TASK INSTRUCTIONS: The listing below contains a span that opens with the line containing "2009. Nuclear outages in Europe and" and closes with the line containing "rebound from the cheapest levels since 2009.". Return that span exactly.
-- MATERIAL FOR THIS EXERCISE follows --
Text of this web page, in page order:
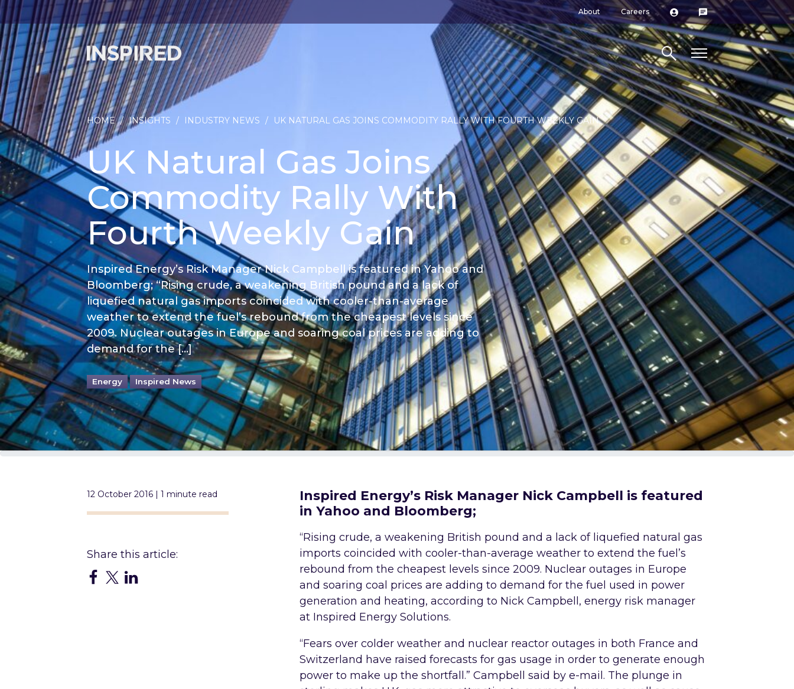
About Careers
Search site
HOME / INSIGHTS / INDUSTRY NEWS / UK NATURAL GAS JOINS COMMODITY RALLY WITH FOURTH WEEKLY GAIN
UK Natural Gas Joins
Commodity Rally With
Fourth Weekly Gain
Inspired Energy’s Risk Manager Nick Campbell is featured in Yahoo and
Bloomberg; “Rising crude, a weakening British pound and a lack of
liquefied natural gas imports coincided with cooler-than-average
weather to extend the fuel’s rebound from the cheapest levels since
2009. Nuclear outages in Europe and soaring coal prices are adding to
demand for the […]
Energy Inspired News
12 October 2016 | 1 minute read
Inspired Energy’s Risk Manager Nick Campbell is featured
in Yahoo and Bloomberg;
“Rising crude, a weakening British pound and a lack of liquefied natural gas
imports coincided with cooler-than-average weather to extend the fuel’s
rebound from the cheapest levels since 2009. Nuclear outages in Europe
and soaring coal prices are adding to demand for the fuel used in power
generation and heating, according to Nick Campbell, energy risk manager
at Inspired Energy Solutions.
“Fears over colder weather and nuclear reactor outages in both France and
Switzerland have raised forecasts for gas usage in order to generate enough
power to make up the shortfall.” Campbell said by e-mail. The plunge in
-- MATERIAL FOR THIS EXERCISE concluded --
FINAL ANSWER:
2009. Nuclear outages in Europe and soaring coal prices are adding to
demand for the […]
Energy Inspired News
12 October 2016 | 1 minute read
Inspired Energy’s Risk Manager Nick Campbell is featured
in Yahoo and Bloomberg;
“Rising crude, a weakening British pound and a lack of liquefied natural gas
imports coincided with cooler-than-average weather to extend the fuel’s
rebound from the cheapest levels since 2009. Nuclear outages in Europe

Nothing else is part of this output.